Expression of Rab5 S34N and Rab7 T22N increased seeded tau aggregation after 48 h, by ∼7-fold and ∼4-fold, respectively, compared with empty vector controls (Fig. 3, d and e). Bafilomycin A1, which inhibits lysosomal H+ ATPases, also increased seeded aggregation compared with untreated cells (Fig. 3, f and g). Total tau was not changed.

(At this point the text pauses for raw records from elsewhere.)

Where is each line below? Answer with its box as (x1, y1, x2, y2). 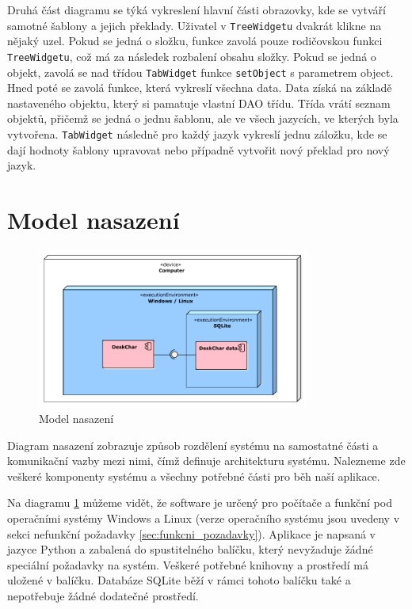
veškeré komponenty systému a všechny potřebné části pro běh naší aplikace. (7, 467, 380, 484)
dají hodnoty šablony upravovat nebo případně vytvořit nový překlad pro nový (7, 141, 390, 158)
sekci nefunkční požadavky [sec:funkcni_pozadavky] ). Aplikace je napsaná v (7, 525, 376, 542)
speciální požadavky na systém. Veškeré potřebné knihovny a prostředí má (7, 556, 368, 573)
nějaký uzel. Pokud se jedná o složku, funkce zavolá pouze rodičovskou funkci (7, 32, 383, 49)
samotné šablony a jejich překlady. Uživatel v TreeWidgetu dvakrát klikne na (7, 17, 382, 33)
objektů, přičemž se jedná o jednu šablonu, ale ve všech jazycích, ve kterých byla (7, 110, 399, 127)
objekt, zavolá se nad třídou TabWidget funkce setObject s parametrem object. (7, 63, 394, 80)
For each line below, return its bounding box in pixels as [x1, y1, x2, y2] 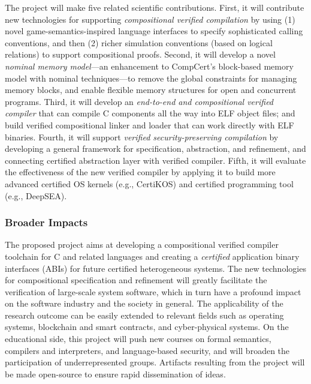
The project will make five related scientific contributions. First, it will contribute [5, 1, 304, 13]
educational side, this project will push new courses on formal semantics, [5, 332, 271, 345]
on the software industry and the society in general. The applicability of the [5, 297, 283, 310]
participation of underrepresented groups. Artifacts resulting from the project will [5, 356, 305, 368]
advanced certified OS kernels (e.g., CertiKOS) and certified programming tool [5, 177, 294, 190]
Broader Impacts [5, 215, 88, 230]
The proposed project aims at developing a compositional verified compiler [5, 238, 279, 251]
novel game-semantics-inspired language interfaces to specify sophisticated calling [5, 25, 303, 37]
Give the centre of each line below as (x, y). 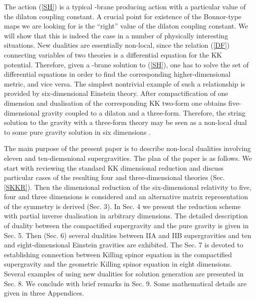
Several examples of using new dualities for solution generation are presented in (124, 274)
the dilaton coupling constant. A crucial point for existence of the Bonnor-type (123, 16)
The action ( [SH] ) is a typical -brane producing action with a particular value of (125, 6)
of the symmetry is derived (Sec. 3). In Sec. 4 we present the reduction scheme (122, 206)
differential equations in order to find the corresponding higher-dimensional (117, 74)
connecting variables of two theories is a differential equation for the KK (113, 54)
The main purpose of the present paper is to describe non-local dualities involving (128, 148)
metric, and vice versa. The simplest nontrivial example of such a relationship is (125, 83)

These results show that arresting endo-lysosomal trafficking of tau seeds increases aggregation. Lipofection of tau seeds, which increases seeded tau aggregation (29), also increased the number of cells with galectin-8–positive, tau seed–positive structures compared with cells treated with tau seeds in the absence of lipofection, with multiple galectin-8–positive structures per cell (Fig. S4). We conclude that escape of tau seeds from the endo-lysosomal pathway is limiting for seeded tau aggregation.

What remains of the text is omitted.